Stuart Jeffries of the Guardian wrote that the documentary is strongest when recounting Jones's life through women who knew him, including former partners and mothers of his children. The film also includes commentary from people connected to the Rolling Stones and the 1960s scene, and discusses Jones's blues influences, instrumental contributions, substance use, dismissal from the band, and death.

== Release ==
The Stones and Brian Jones was broadcast on BBC Two and made available through BBC iPlayer in May 2023. In the United States, Magnolia Pictures served as distributor, a limited theatrical release on 7 November 2023, and a streaming release on 17 November 2023.
== Reception ==
On Rotten Tomatoes, The Stones and Brian Jones has a 92 percent Tomatometer rating based on 26 critic reviews. Metacritic assigned the film a weighted average score of 75 out of 100 based on 10 critic reviews, indicating "generally favorable" reviews; the site's critic-review page counted nine positive reviews, one mixed review, and no negative reviews.

Liz Braun gave the film an A for Original-Cin, describing it as a moving documentary that used unseen archive footage to place Jones within the band and the 1960s London scene. Christopher Schobert gave the film a B+ for the Film Stage, writing that Broomfield effectively restored Jones to the Rolling Stones' early history and showed the costs of the band's success, while judging the film's treatment of Jones's final days as brief. Sheri Linden of the Hollywood Reporter called the film vivid and affecting, writing that it used archival material, new commentary from Bill Wyman, and Jones's family history to frame the subject as both creative and self-destructive.

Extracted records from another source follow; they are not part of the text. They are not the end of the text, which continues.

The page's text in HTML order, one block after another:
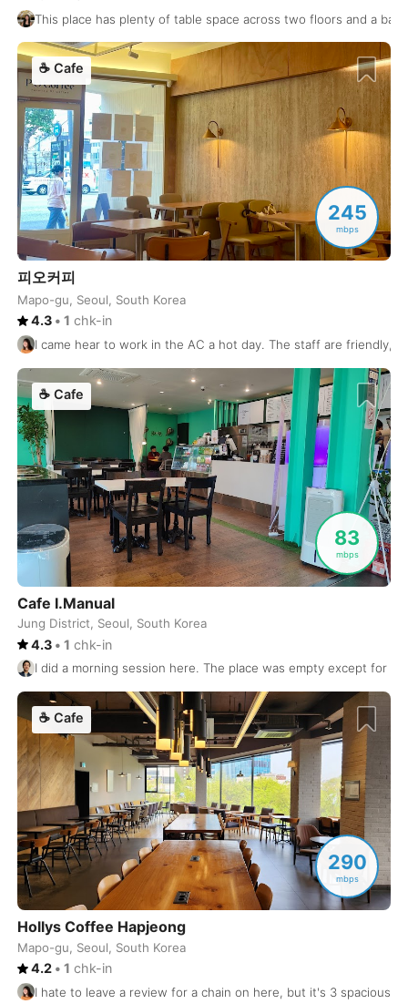
This place has plenty of table space across two floors and a
245
mbps
☕ Cafe
피오커피
Mapo-gu, Seoul, South Korea
4.3 • 1 chk-in
I came hear to work in the AC a hot day. The staff are friendly,
83
mbps
☕ Cafe
Cafe I.Manual
Jung District, Seoul, South Korea
4.3 • 1 chk-in
I did a morning session here. The place was empty except for
290
mbps
☕ Cafe
Hollys Coffee Hapjeong
Mapo-gu, Seoul, South Korea
4.2 • 1 chk-in
I hate to leave a review for a chain on here, but it's 3 spacious
Montreal
Bosnia and Herzegovina Mostar
India- Mumbai
Germany- Munich
Oman -Muscat
Japan-Nagasaki
Japan-Nagoya
Japan-Naha
Kenya-Nairobi
Italy-Naples
USA Nashville
Canada-Nelson
-New Orleans
USA- New York
Vietnam -Nha Trang
France-Nice
Vietnam-Ninh Binh
Japan-Nozawa Onsen
Mexico Oaxaca
Japan - Okayama
Japan- Onomichi
Japan-Osaka
Norway -Oslo
Canada-Ottawa
Spain Oviedo
Italy -Palermo

Jeffries, reviewing the film for the Guardian, called it a moving portrait that remembered Jones through people who knew him intimately, while also noting its treatment of Jones's conduct toward women and children. Cheshire gave the film a mixed-to-positive review for RogerEbert.com, praising the Bill Wyman interview and Broomfield's focus on Jones's public image and relationships, but criticizing the film for not examining Jones's instrumental evolution and musical innovations in greater depth. Owen Gleiberman of Variety described the documentary as a dark profile of Jones and wrote that it emphasizes Broomfield's continuing fascination with Jones while probing the "genius" claim around him.

Wes Greene of Slant Magazine gave the film three out of four stars, writing that Broomfield's use of eyewitness accounts and archive material creates an intimate portrait, but that low-resolution video interviews sometimes clash with the archival style. Bob Strauss of the San Francisco Chronicle wrote that the film was likely to appeal to music historians because of its unseen footage and survivor interviews, while finding that Broomfield gave more attention to Jones's personal tragedy than to his artistic accomplishments. Roger Moore of Movie Nation also wrote that the film gave only a glancing account of Jones's musical skill, but called it essential viewing for viewers interested in 1960s music history and the Rolling Stones.